K-Nearest Neighbors (KNN)

KNN is a non-parametric model used for both regression and classification

  • Non-parametric means that the model has no parameters, unlike a linear regression model or neural network
    • Predictions of future data are based entirely on training examples
  • Downside is that you need to hold all training data in memory while making future predicts with the model

How does it work? (Classification)

  • Given a new test data point $P$ where you don't know what class it belongs to, it predicts the class of the new data point by
    • Finding the nearest K training data points to $P$
    • Giving each K training data points a "vote" to what class $P$ belongs to.
  • Example (K=5)
    • If 3 of the nearest training data points to $P$ belong to class 0, and 2 belong to class 1, the KNN model will predict that $P$ belongs to class 0

How does it work? (Regression)

  • Given a new test data point $P$ where you don't know what output value it should have, it predicts the output value of the new data point by
    • Finding the nearest K training data points to $P$
    • Averaging the output values of the K training data points
    • Predicting that $P$ will have an output value of this average
  • Example (K=5)
    • If the 5 nearest data points have an output value of [2,2,3,4,4] the KNN model will predict that $P$ has an output value of 3
In [1]:
import numpy as np
import pandas as pd
import matplotlib.pyplot as plt
from sklearn.neighbors import KNeighborsClassifier
%matplotlib inline

np.random.seed(999)

print('NumPy version', np.__version__)
print('pandas version', pd.__version__)
NumPy version 1.15.0
pandas version 1.0.1

Generate data for two seperate class

  • Each class will have two features
  • Class 0 will have features generated from a random normal distribution with mean 0.25 and standard deviation 0.2
  • Class 1 will have features generated from a random normal distribution with mean 0.75 and standard deviation 0.2
In [2]:
num_examples = 10
num_features = 2
# Generate data for the two classes
X = np.concatenate(
    [
     np.random.normal(0.25,0.2, size=(num_examples,num_features)), 
     np.random.normal(0.75,0.2, size=(num_examples,num_features))
    ], 
    axis=0)
y = np.concatenate([[0]*num_examples, [1]*num_examples], axis=0)

color_map = {
    0:'blue',
    1:'red'
}
color = [color_map[y_val] for y_val in y]
In [3]:
plt.scatter(X[:,0], X[:,1], color=color)
plt.title('Training data')
plt.xlabel('X1')
plt.ylabel('X2')
plt.show()

Train KNN model with K=5

In [4]:
knn_model = KNeighborsClassifier(n_neighbors=5)
knn_model.fit(X, y)
Out[4]:
KNeighborsClassifier(algorithm='auto', leaf_size=30, metric='minkowski',
           metric_params=None, n_jobs=1, n_neighbors=5, p=2,
           weights='uniform')

Classifying a new data point

In [5]:
# X1 = 0.5, X2 = 0.5
X_test = [0.5,0.5]
plt.scatter(X[:,0], X[:,1], color=color)
plt.scatter(X_test[0], X_test[1], color='black')
plt.title('Training data & new data point')
plt.xlabel('X1')
plt.ylabel('X2')
plt.show()

What is our predicted class for this new data point?

In [6]:
print('Predicted Class:\n', knn_model.predict([X_test]))
Predicted Class:
 [1]

What were the estimated probabilities of belonging to each class?

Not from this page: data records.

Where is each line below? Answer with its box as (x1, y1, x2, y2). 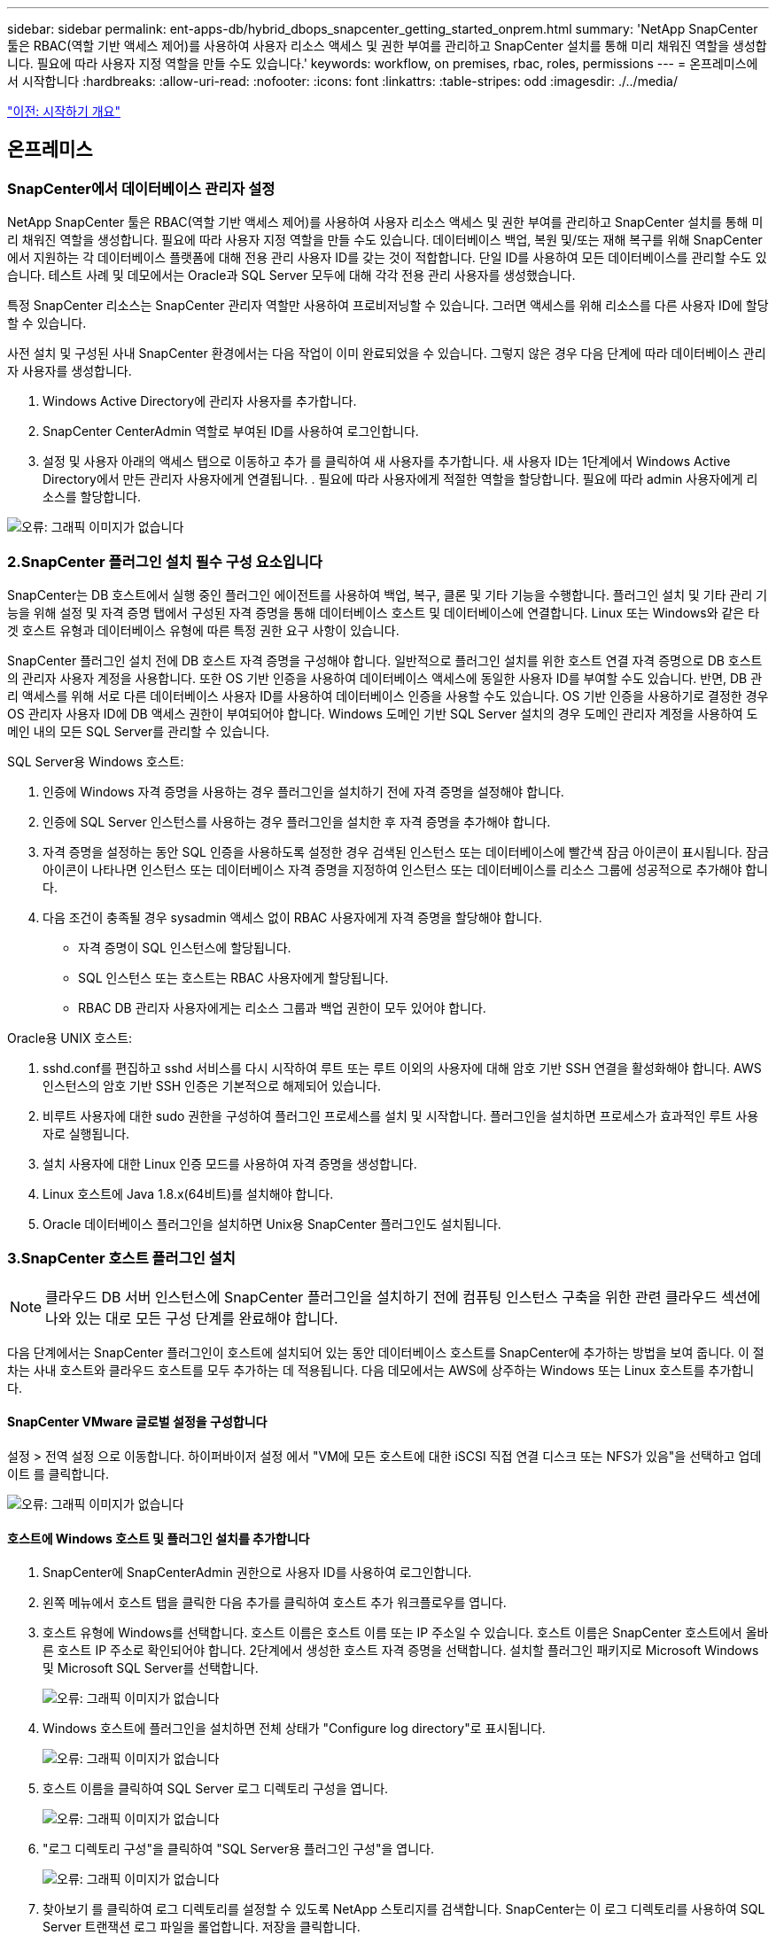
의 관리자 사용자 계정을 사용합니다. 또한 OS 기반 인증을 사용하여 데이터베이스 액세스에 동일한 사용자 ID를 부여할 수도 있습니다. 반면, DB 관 (7, 670, 763, 686)
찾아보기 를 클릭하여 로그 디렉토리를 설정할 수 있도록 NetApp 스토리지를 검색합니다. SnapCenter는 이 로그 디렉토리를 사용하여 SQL (43, 1901, 765, 1917)
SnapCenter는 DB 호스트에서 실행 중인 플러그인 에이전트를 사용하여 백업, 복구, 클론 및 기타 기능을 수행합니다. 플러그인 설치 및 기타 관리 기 (7, 587, 768, 602)
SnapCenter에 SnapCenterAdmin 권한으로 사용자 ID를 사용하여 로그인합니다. (43, 1565, 472, 1581)
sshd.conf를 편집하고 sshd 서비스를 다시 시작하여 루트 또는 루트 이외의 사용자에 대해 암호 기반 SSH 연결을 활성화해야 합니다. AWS (43, 1060, 762, 1076)
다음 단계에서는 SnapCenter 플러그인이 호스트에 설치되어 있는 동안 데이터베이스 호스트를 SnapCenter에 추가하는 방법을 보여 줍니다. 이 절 (7, 1344, 764, 1360)
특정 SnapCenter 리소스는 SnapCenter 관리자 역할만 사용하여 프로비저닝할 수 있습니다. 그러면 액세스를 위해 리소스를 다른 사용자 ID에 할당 (7, 298, 769, 314)
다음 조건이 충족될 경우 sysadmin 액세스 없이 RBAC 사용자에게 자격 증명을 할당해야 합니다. (43, 909, 543, 925)

  • This means the 2 of the nearest neighbors belong to class 0, and 3 belong to class 1
  • We know this because we used equal weighting for each nearest neighbor (not weighted depending on distance, as more complex KNN models utilize)
In [7]:
print('Predicted probability distributions over all classes:\n', knn_model.predict_proba([X_test]))
Predicted probability distributions over all classes:
 [[0.4 0.6]]

Classifying multiple new data points at once

In [8]:
X_test = np.asarray([[0.5,0.5],[0.75,0.6],[0.25,0.3]])   
plt.scatter(X[:,0], X[:,1], color=color)
plt.scatter(X_test[:,0], X_test[:,1], color='black')
plt.title('Training data & new data point')
plt.xlabel('X1')
plt.ylabel('X2')
plt.show()
In [9]:
print('Predicted classes:\n', knn_model.predict(X_test))
print('\nPredicted probability distributions over all classes:\n', knn_model.predict_proba(X_test))
Predicted classes:
 [1 1 0]

Predicted probability distributions over all classes:
 [[0.4 0.6]
 [0.  1. ]
 [1.  0. ]]